5.4Award Confers No Rights to Continued Employment.  In no event shall the granting of the Award or its acceptance by the Holder, or any provision of the Agreement or the Plan, give or be deemed to give the Holder any right to continued employment by the Company, any Subsidiary or any affiliate of the Company or affect in any manner the right of the Company, any Subsidiary or any affiliate of the Company to terminate the employment of any person at any time.

5.5Decisions of Board or Committee.  The Board or the Committee shall have the right to resolve all questions which may arise in connection with the Award. Any interpretation, determination or other action made or taken by the Board or the Committee regarding the Plan or this Agreement shall be final, binding and conclusive.
5.6Successors.  This Agreement shall be binding upon and inure to the benefit of any successor or successors of the Company and any person or persons who shall, upon the death of the Holder, acquire any rights hereunder in accordance with this Agreement or the Plan.

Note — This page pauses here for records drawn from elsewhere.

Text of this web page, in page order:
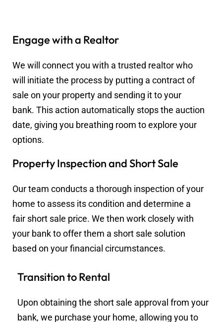
Engage with a Realtor
We will connect you with a trusted realtor who
will initiate the process by putting a contract of
sale on your property and sending it to your
bank. This action automatically stops the auction
date, giving you breathing room to explore your
options.
Property Inspection and Short Sale
Our team conducts a thorough inspection of your
home to assess its condition and determine a
fair short sale price. We then work closely with
your bank to offer them a short sale solution
based on your financial circumstances.
Transition to Rental
Upon obtaining the short sale approval from your
bank, we purchase your home, allowing you to
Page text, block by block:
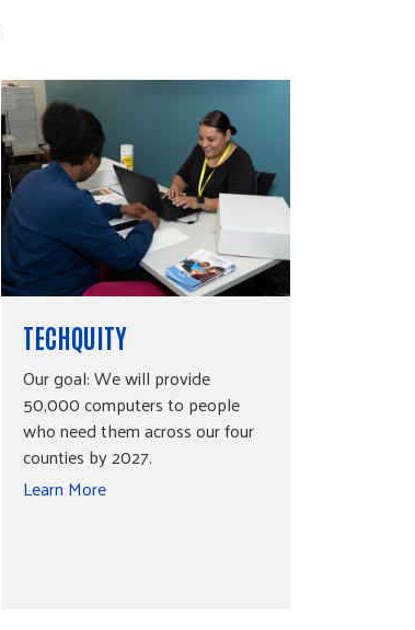
TECHQUITY
Our goal: We will provide
50,000 computers to people
who need them across our four
counties by 2027.
Learn More
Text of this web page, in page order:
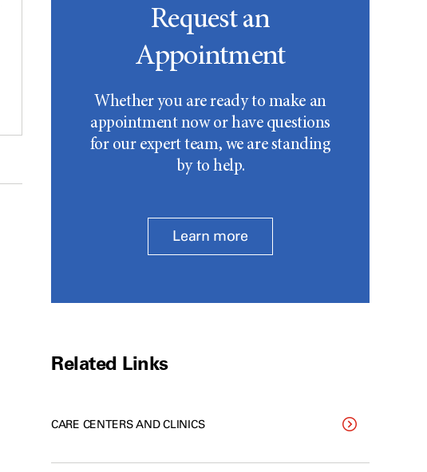
Request an
Appointment
Whether you are ready to make an
appointment now or have questions
for our expert team, we are standing
by to help.
Learn more
Related Links
CARE CENTERS AND CLINICS
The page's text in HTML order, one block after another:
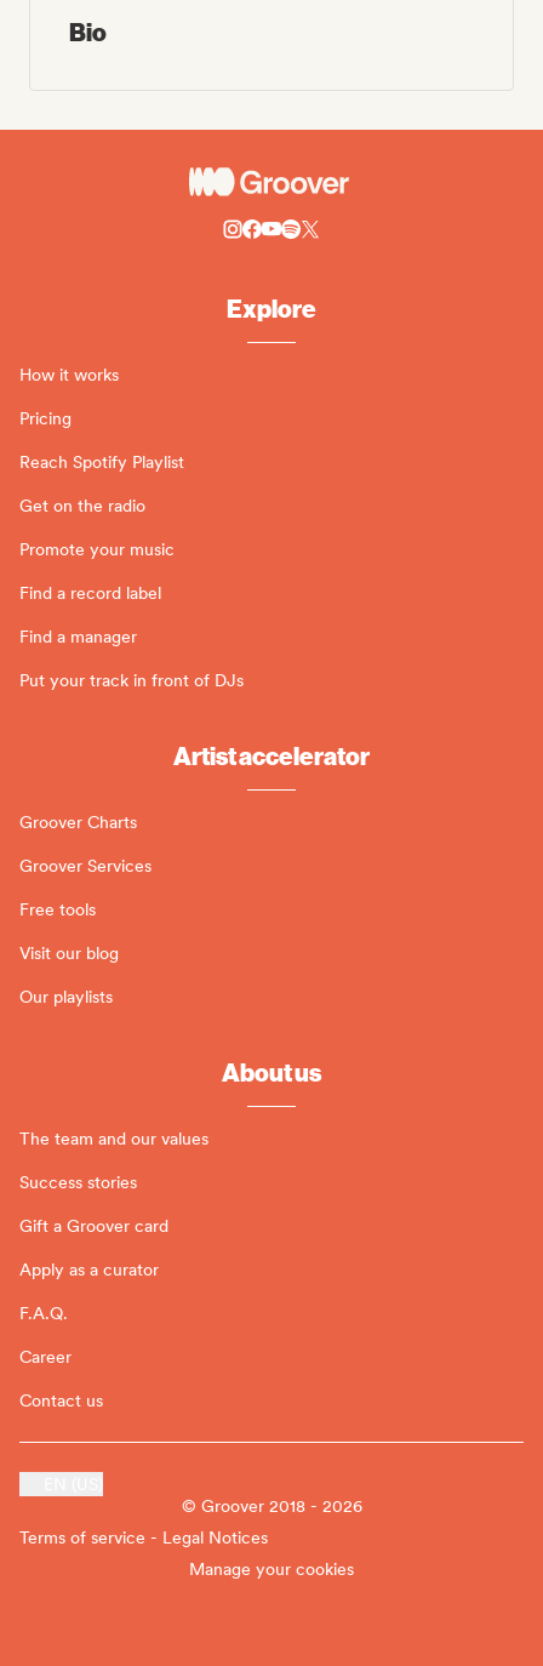
Bio
Explore
How it works
Pricing
Reach Spotify Playlist
Get on the radio
Promote your music
Find a record label
Find a manager
Put your track in front of DJs
Artist accelerator
Groover Charts
Groover Services
Free tools
Visit our blog
Our playlists
About us
The team and our values
Success stories
Gift a Groover card
Apply as a curator
F.A.Q.
Career
Contact us
© Groover 2018 - 2026
Terms of service - Legal Notices
Manage your cookies
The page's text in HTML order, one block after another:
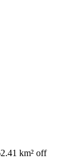
km² off
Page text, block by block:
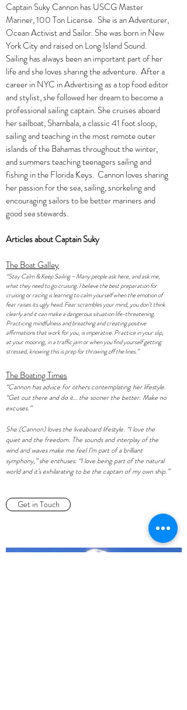
Captain Suky Cannon has USCG Master
Mariner, 100 Ton License. She is an Adventurer,
Ocean Activist and Sailor. She was born in New
York City and raised on Long Island Sound.
Sailing has always been an important part of her
life and she loves sharing the adventure. After a
career in NYC in Advertising as a top food editor
and stylist, she followed her dream to become a
professional sailing captain. She cruises aboard
her sailboat, Shambala, a classic 41 foot sloop,
sailing and teaching in the most remote outer
islands of the Bahamas throughout the winter,
and summers teaching teenagers sailing and
fishing in the Florida Keys. Cannon loves sharing
her passion for the sea, sailing, snorkeling and
encouraging sailors to be better mariners and
good sea stewards.
Articles about Captain Suky
The Boat Galley
“Stay Calm & Keep Sailing ~ Many people ask here, and ask me,
what they need to go cruising. I believe the best preparation for
cruising or racing is learning to calm yourself when the emotion of
fear raises its ugly head. Fear scrambles your mind, you don’t think
clearly and it can make a dangerous situation life-threatening.
Practicing mindfulness and breathing and creating positive
affirmations that work for you, is imperative. Practice in your slip,
at your mooring, in a traffic jam or when you find yourself getting
stressed, knowing this is prep for throwing off the lines.”
The Boating Times
“Cannon has advice for others contemplating her lifestyle.
“Get out there and do it… the sooner the better. Make no
excuses.”
She (Cannon) loves the liveaboard lifestyle. “I love the
quiet and the freedom. The sounds and interplay of the
wind and waves make me feel I’m part of a brilliant
symphony,” she enthuses. “I love being part of the natural
world and it’s exhilarating to be the captain of my own ship.”
Get in Touch
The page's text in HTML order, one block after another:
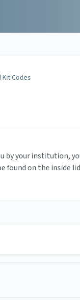
Kit Codes
by your institution,
found on the inside
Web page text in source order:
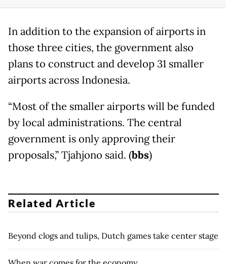
In addition to the expansion of airports in
those three cities, the government also
plans to construct and develop 31 smaller
airports across Indonesia.
“Most of the smaller airports will be funded
by local administrations. The central
government is only approving their
proposals,” Tjahjono said. (bbs)
Related Article
Beyond clogs and tulips, Dutch games take center stage

5.7Notices.  All notices, requests or other communications provided for in this Agreement shall be made, if to the Company, to Porch Group, Inc., Attn: Stock Plan Administrator, 2200 1st Avenue South, Suite 300, Seattle, Washington 98134; ***@***, and if to the Holder, to the last known mailing address of the Holder contained in the records of the Company. All notices, requests or other communications provided for in this Agreement shall be made in writing either (a) by personal delivery, (b) by facsimile or electronic mail with confirmation of receipt, (c) by mailing in the United States mails or (d) by express courier service. The notice, request or other communication shall be deemed to be received upon personal delivery, upon confirmation of receipt of facsimile or electronic mail transmission or upon receipt by the party entitled thereto if by United States mail or express courier service; provided, however, that if a notice, request or other communication sent to the Company is not received during regular business hours, it shall be deemed to be received on the next succeeding business day of the Company.
5.8Governing Law.  This Agreement, the Award and all determinations made, and actions taken pursuant hereto and thereto, to the extent not governed by the laws of the United States, shall be governed by the laws of the State of Delaware and construed in accordance therewith without giving effect to principles of conflicts of laws.
5.9Agreement Subject to the Plan.  This Award Agreement is subject to the provisions of the Plan and shall be interpreted in accordance therewith. In the event that the provisions of this Award Agreement and the Plan conflict, the Plan shall control. The Holder hereby acknowledges receipt of a copy of the Plan.
5.10Entire Agreement.  This Agreement and the Plan constitute the entire agreement of the parties with respect to the shares of Stock subject to this Award and supersede in their entirety all prior undertakings and agreements of the Company and the Holder with respect to such shares of Stock and may not be modified adversely to the Holder’s interest except by means of a writing signed by the Company and the Holder.
5.11Partial Invalidity.  The invalidity or unenforceability of any particular provision of this Agreement shall not affect the other provisions hereof and this Agreement shall be construed in all respects as if such invalid or unenforceable provision was omitted.
5.12Amendment and Waiver.  The provisions of this Agreement may be amended or waived only by the written agreement of the Company and the Holder, and no course of conduct or failure or delay in enforcing the provisions of this Agreement shall affect the validity, binding effect or enforceability of this Agreement.

5.13Counterparts.  The Award Notice may be executed in two counterparts, each of which shall be deemed an original and both of which together shall constitute one and the same instrument.